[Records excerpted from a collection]

[Start of Attachment]

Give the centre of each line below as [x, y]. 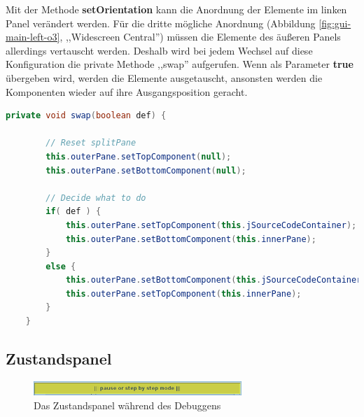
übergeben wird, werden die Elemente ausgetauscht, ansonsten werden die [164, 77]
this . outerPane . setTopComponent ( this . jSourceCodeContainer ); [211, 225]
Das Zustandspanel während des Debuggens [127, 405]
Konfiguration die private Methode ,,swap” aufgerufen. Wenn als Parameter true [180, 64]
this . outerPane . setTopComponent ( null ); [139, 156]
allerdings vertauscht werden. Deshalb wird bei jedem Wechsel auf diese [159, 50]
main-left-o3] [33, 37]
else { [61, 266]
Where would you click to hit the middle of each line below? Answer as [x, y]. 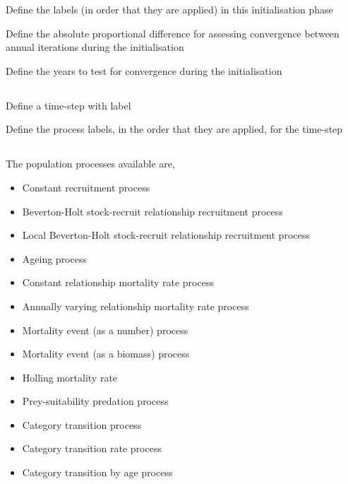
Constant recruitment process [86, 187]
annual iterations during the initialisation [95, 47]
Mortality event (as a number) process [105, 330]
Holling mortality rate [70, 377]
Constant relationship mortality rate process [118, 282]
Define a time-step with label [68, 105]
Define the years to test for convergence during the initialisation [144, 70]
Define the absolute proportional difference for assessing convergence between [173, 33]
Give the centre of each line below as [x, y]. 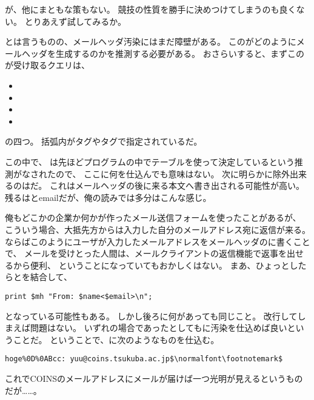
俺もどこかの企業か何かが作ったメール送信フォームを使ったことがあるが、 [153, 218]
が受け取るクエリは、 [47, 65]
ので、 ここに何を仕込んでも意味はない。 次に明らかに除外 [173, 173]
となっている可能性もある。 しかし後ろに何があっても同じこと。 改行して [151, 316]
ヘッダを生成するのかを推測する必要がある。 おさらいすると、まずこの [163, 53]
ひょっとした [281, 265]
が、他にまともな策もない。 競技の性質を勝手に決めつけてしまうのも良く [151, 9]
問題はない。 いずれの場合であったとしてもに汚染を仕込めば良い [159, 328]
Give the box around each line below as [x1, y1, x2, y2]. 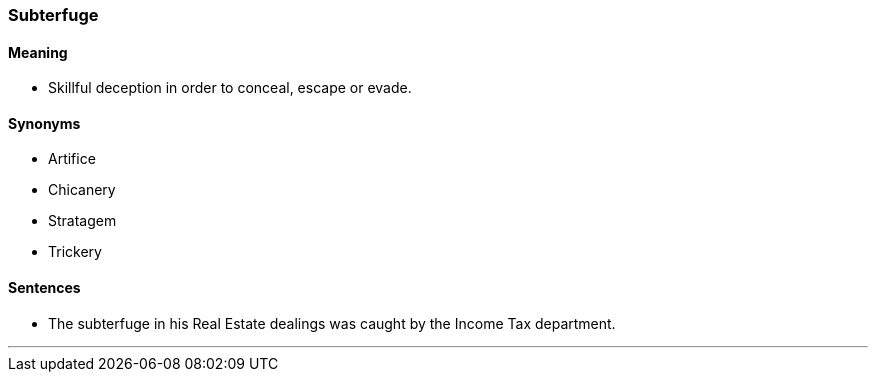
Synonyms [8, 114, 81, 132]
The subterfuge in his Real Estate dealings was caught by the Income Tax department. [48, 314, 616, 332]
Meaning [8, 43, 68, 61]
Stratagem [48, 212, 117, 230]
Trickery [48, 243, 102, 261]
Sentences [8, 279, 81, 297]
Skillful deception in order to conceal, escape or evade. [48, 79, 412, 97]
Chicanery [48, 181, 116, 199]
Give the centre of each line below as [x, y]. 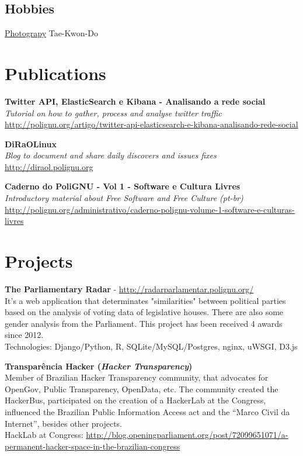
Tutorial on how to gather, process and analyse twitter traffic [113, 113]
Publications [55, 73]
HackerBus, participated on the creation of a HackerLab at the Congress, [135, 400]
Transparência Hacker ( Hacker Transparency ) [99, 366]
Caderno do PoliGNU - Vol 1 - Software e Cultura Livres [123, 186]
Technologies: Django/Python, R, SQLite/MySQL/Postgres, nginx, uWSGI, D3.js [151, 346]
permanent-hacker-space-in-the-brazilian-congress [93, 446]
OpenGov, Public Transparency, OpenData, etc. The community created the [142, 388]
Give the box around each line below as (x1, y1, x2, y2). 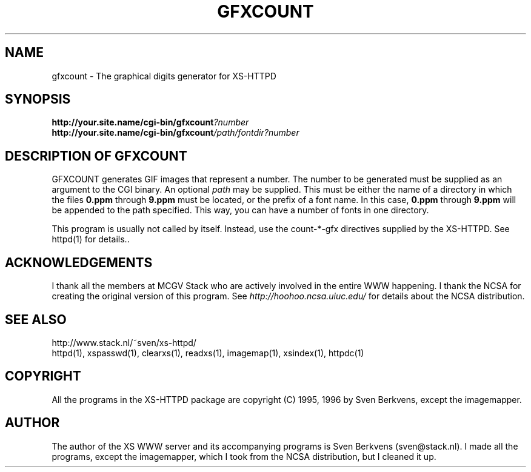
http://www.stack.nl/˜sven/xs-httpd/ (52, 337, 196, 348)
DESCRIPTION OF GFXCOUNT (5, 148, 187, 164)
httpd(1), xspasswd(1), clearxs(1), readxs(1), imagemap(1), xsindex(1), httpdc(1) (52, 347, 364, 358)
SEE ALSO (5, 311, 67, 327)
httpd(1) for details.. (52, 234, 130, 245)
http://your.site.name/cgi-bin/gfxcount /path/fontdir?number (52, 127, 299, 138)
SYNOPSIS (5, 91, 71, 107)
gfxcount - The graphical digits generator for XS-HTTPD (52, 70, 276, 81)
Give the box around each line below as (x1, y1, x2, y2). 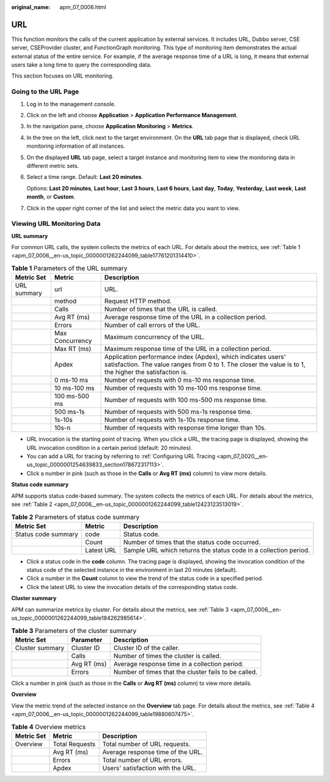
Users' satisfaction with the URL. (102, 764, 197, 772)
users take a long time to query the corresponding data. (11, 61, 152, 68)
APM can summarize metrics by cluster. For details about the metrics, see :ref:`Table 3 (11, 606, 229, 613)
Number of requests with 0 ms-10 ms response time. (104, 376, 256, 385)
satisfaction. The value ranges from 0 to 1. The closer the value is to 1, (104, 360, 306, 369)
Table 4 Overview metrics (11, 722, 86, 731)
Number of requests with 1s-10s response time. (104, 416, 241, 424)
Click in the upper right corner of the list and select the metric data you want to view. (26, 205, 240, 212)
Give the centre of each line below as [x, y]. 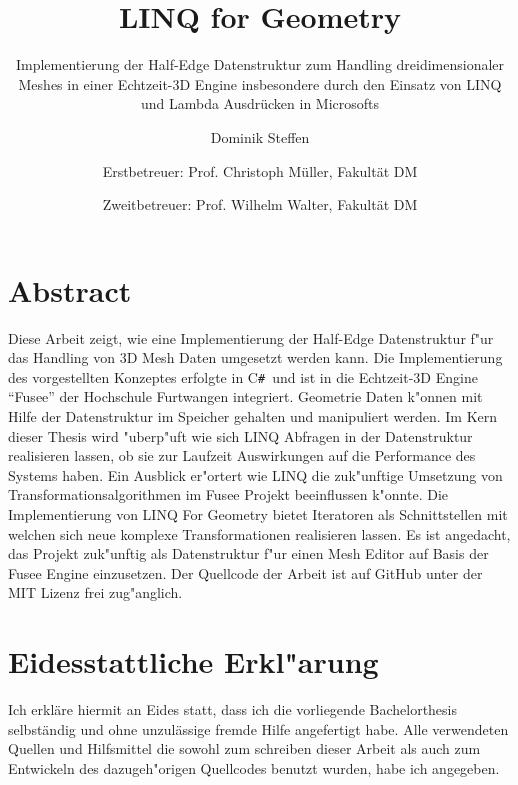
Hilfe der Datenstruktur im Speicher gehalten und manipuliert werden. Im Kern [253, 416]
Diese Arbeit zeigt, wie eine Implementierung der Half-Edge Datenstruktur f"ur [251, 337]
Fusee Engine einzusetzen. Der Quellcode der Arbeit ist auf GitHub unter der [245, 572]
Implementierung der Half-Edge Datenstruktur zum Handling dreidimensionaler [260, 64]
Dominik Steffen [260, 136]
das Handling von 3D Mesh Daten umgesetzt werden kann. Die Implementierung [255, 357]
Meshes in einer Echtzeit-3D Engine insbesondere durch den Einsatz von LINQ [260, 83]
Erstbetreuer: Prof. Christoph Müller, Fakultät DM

[End of Attachment]

Task directions - An exact copy of the lines above, from the one containing "Diese Arbeit zeigt, wie" through the one containing "das Handling von", is the whole of the answer.

Task solution -
Diese Arbeit zeigt, wie eine Implementierung der Half-Edge Datenstruktur f"ur [251, 337]
Fusee Engine einzusetzen. Der Quellcode der Arbeit ist auf GitHub unter der [245, 572]
Implementierung der Half-Edge Datenstruktur zum Handling dreidimensionaler [260, 64]
Dominik Steffen [260, 136]
das Handling von 3D Mesh Daten umgesetzt werden kann. Die Implementierung [255, 357]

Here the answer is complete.